Force = Pressure * Area.

Pressure is given as  120GPa

Area = Cross Sectional Area of Rod = Area Of A circle = π$R^{2}$.

Area Expansivity β =    $\frac{Change in Area}{Original Area * Temperature Rise}$

Area Expansivity β = 2α

α =  16.9x10-6/ ° C.

Radius of Rod AB = Half 0f Diameter, 200mm = $\frac{0.2m}{2}$ = 0.1 m

Radius of Rod BC = Half Of Diameter, 150mm = $\frac{0.15}{2}$ = 0.075 m.

Note: To convert from millimeter to meter you divide by 1000.

Area of Rod AB = π * $0.1^{2}$ =  0.0314$m^{2}$

Area of Rod BC = π * $0.075^{2}$ = 0.0177$m^{2}$.

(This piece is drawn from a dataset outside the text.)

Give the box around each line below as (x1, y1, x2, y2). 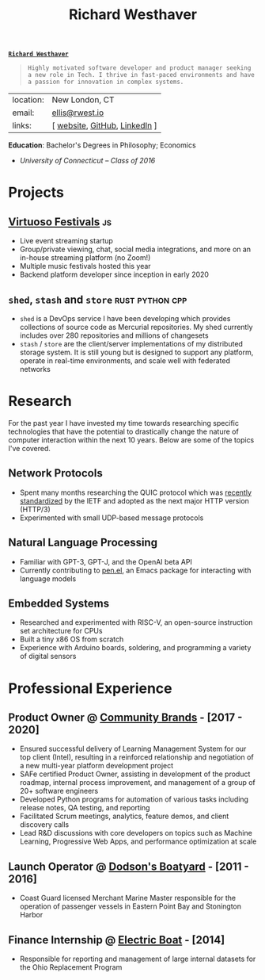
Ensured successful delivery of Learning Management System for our (19, 744, 247, 754)
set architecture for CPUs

Change in Area = 2α * Original Area * Temperature Rise. Therefore for

Rod AB = 2 * 16.9*$10^{-6}$ * 0.0314 * 30 = 3.183 * $10^{-5}$$m^{2}$.

For Rod BC we have = 2 * 16.9*$10^{-6}$ * 0.0177 * 30 = 1.794∈-5$m^{2}$.

The forces on each rods will be given by.

Force AB = Pressure * Area  of Rod AB

                 = 120GPa * 3.183 * $10^{-5}$ gives 3.8196 * $10^{9}$ Newtons.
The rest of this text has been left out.